The galaxy setting also lets them turn up the platforming mechanics to insane heights. They felt absolutely unconstrained by logic when designing the planetoids; in particular, if they wanted to have, say, a huge mesa rising out of nowhere that you’d run around the outside of, platforming your way up, they would freely do so, giving a very good approximation of a traditional 2D platforming mechanic in a 3D world. But they also used gravity to great effect, having levels where different regions have gravity tugging you in different directions (up, down, left, right), or having traditional “moving platform” segments where, in addition to jumping to avoid obstacles, you could walk around to the bottom of the platform to avoid them.

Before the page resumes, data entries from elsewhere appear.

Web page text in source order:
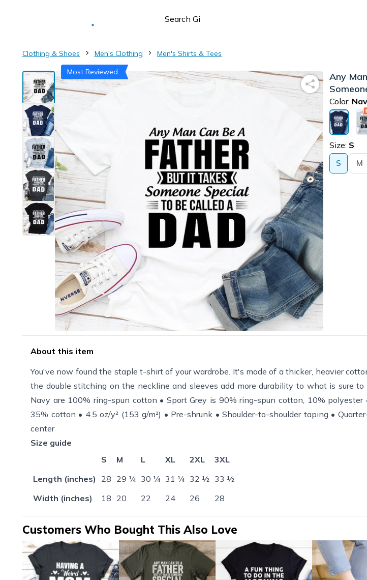
Clothing & Shoes Men's Clothing
Men's Shirts & Tees
Most Reviewed
Any
Color:
Size: S
S M
About this item
You've now found the staple t-shirt of your wardrobe. It's made of a thicker, heavier
the double stitching on the neckline and sleeves add more durability to what is sure
Navy are 100% ring-spun cotton • Sport Grey is 90% ring-spun cotton, 10% polyester
35% cotton • 4.5 oz/y² (153 g/m²) • Pre-shrunk • Shoulder-to-shoulder taping •
center
Size guide
S
M L XL 2XL
3XL
Length (inches)
28 29 ¼ 30 ¼ 31 ¼ 32 ½ 33 ½
Width (inches)
18 20 22 24 26 28
Customers Who Bought This Also Love
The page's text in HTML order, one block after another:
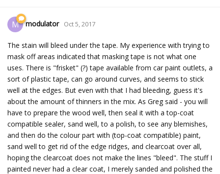
M modulator Oct 5, 2017
The stain will bleed under the tape. My experience with trying to
mask off areas indicated that masking tape is not what one
uses. There is "frisket" (?) tape available from car paint outlets, a
sort of plastic tape, can go around curves, and seems to stick
well at the edges. But even with that I had bleeding, guess it's
about the amount of thinners in the mix. As Greg said - you will
have to prepare the wood well, then seal it with a top-coat
compatible sealer, sand well, to a polish, to see any blemishes,
and then do the colour part with (top-coat compatible) paint,
sand well to get rid of the edge ridges, and clearcoat over all,
hoping the clearcoat does not make the lines "bleed". The stuff I
painted never had a clear coat, I merely sanded and polished the
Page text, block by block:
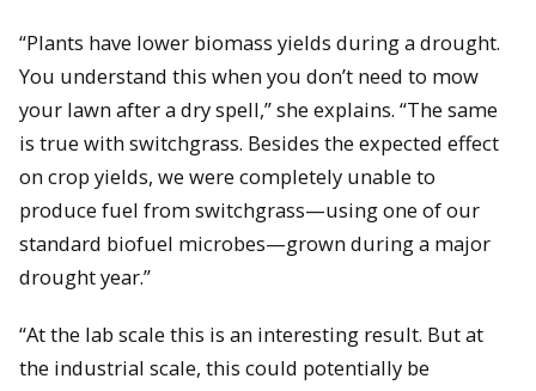
“Plants have lower biomass yields during a drought.
You understand this when you don’t need to mow
your lawn after a dry spell,” she explains. “The same
is true with switchgrass. Besides the expected effect
on crop yields, we were completely unable to
produce fuel from switchgrass—using one of our
standard biofuel microbes—grown during a major
drought year.”
“At the lab scale this is an interesting result. But at
the industrial scale, this could potentially be
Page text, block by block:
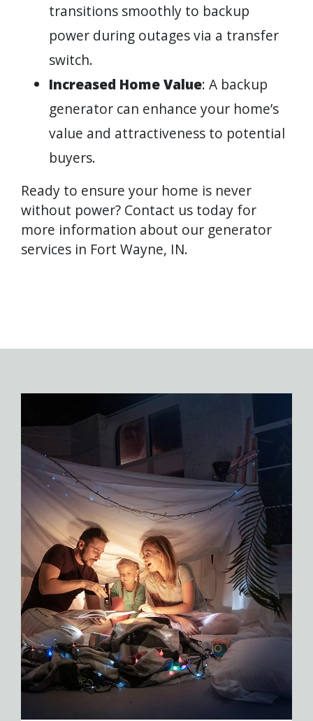
transitions smoothly to backup
power during outages via a transfer
switch.
Increased Home Value: A backup
generator can enhance your home’s
value and attractiveness to potential
buyers.
Ready to ensure your home is never
without power? Contact us today for
more information about our generator
services in Fort Wayne, IN.
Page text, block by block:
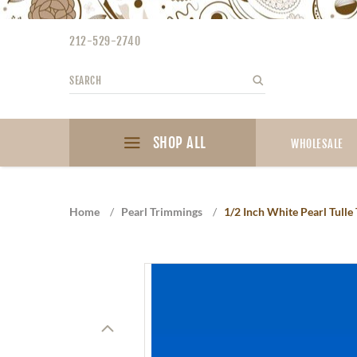
Please
accessibility
212-529-2740
Search
SHOP ALL WHOLESALE
Home / Pearl Trimmings / 1/2 Inch White Pearl Tulle
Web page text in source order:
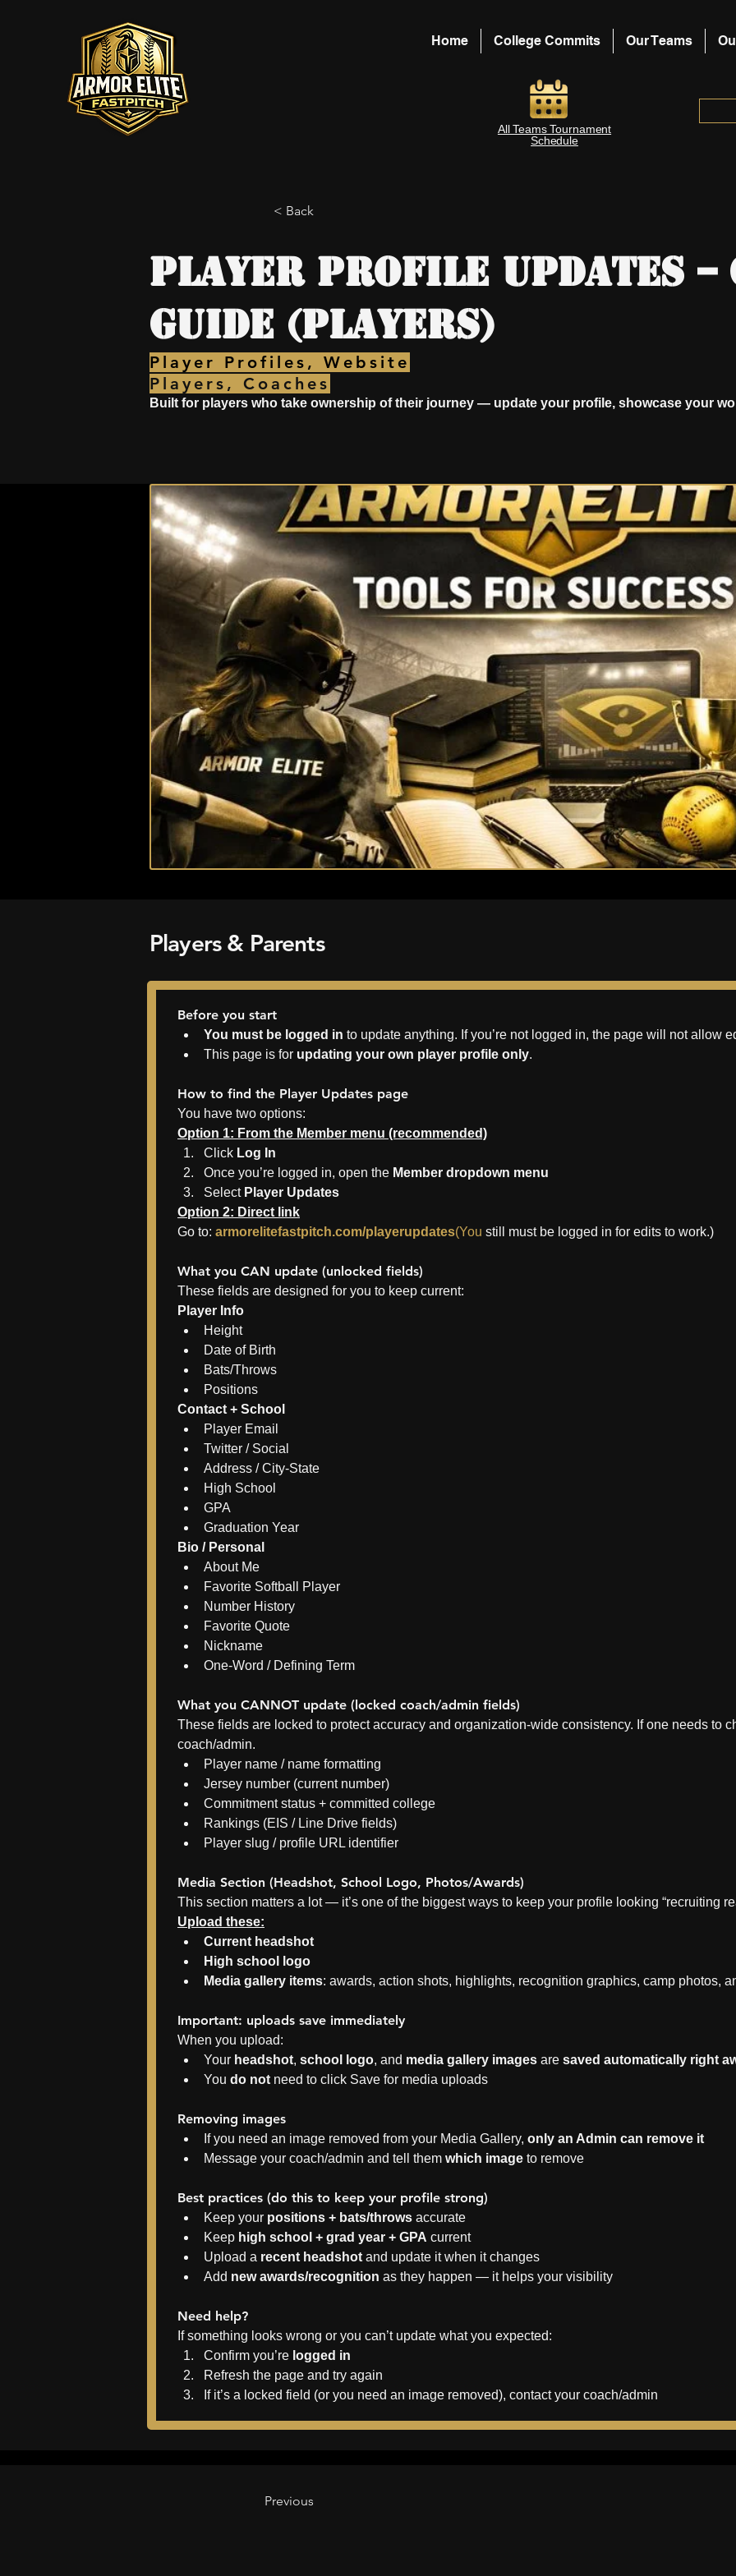
Home College Commits Our Teams
All Teams Tournament
Schedule
< Back
Player Profile Updates –
Guide (Players)
Player Profiles, Website
Players, Coaches
Built for players who take ownership of their journey — update your profile, showcase your
Players & Parents
Before you start
You must be logged in to update anything. If you’re not logged in, the page will not allow
This page is for updating your own player profile only.
How to find the Player Updates page
You have two options:
Option 1: From the Member menu (recommended)
Click Log In
Once you’re logged in, open the Member dropdown menu
Select Player Updates
Option 2: Direct link
Go to: armorelitefastpitch.com/playerupdates(You still must be logged in for edits to work.)
What you CAN update (unlocked fields)
These fields are designed for you to keep current:
Player Info
Height
Date of Birth
Bats/Throws
Positions
Contact + School
Player Email
Twitter / Social
Address / City-State
High School
GPA
Graduation Year
Bio / Personal
About Me
Favorite Softball Player
Number History
Favorite Quote
Nickname
One-Word / Defining Term
What you CANNOT update (locked coach/admin fields)
These fields are locked to protect accuracy and organization-wide consistency. If one needs to
coach/admin.
Player name / name formatting
Jersey number (current number)
Commitment status + committed college
Rankings (EIS / Line Drive fields)
Player slug / profile URL identifier
Media Section (Headshot, School Logo, Photos/Awards)
This section matters a lot — it’s one of the biggest ways to keep your profile looking “recruiting
Upload these:
Current headshot
High school logo
Media gallery items: awards, action shots, highlights, recognition graphics, camp photos,
Important: uploads save immediately
When you upload:
Your headshot, school logo, and media gallery images are saved automatically right
You do not need to click Save for media uploads
Removing images
If you need an image removed from your Media Gallery, only an Admin can remove it
Message your coach/admin and tell them which image to remove
Best practices (do this to keep your profile strong)
Keep your positions + bats/throws accurate
Keep high school + grad year + GPA current
Upload a recent headshot and update it when it changes
Add new awards/recognition as they happen — it helps your visibility
Need help?
If something looks wrong or you can’t update what you expected:
Confirm you’re logged in
Refresh the page and try again
If it’s a locked field (or you need an image removed), contact your coach/admin
Previous

I could go on to describe the game in more detail; I think I’ll leave that to a separate blog post. Suffice it to say that Nintendo/Miyamoto have revisited the genre’s roots, rethought some very basic decisions that they made in the initial transition to 3D, and ended up with a very convincing alternate notion of the core concept of a 3D platformer. In fact, it’s rather more convincing a translation of the genre than Super Mario 64 was, and, partly because of that, I think it will ultimately be significantly less influential.

In retrospect, Super Mario 64 was an explanation of how to design a general 3D game, and happened to do that in a fashion that involved a lot of platforming. Whereas Super Mario Galaxy is a platformer through and through; I love that genre, a lot of other people love that genre, but I don’t expect to see a thousand flowers bloom from it.

But one beautiful flower has bloomed, which is ultimately all I want out of a game.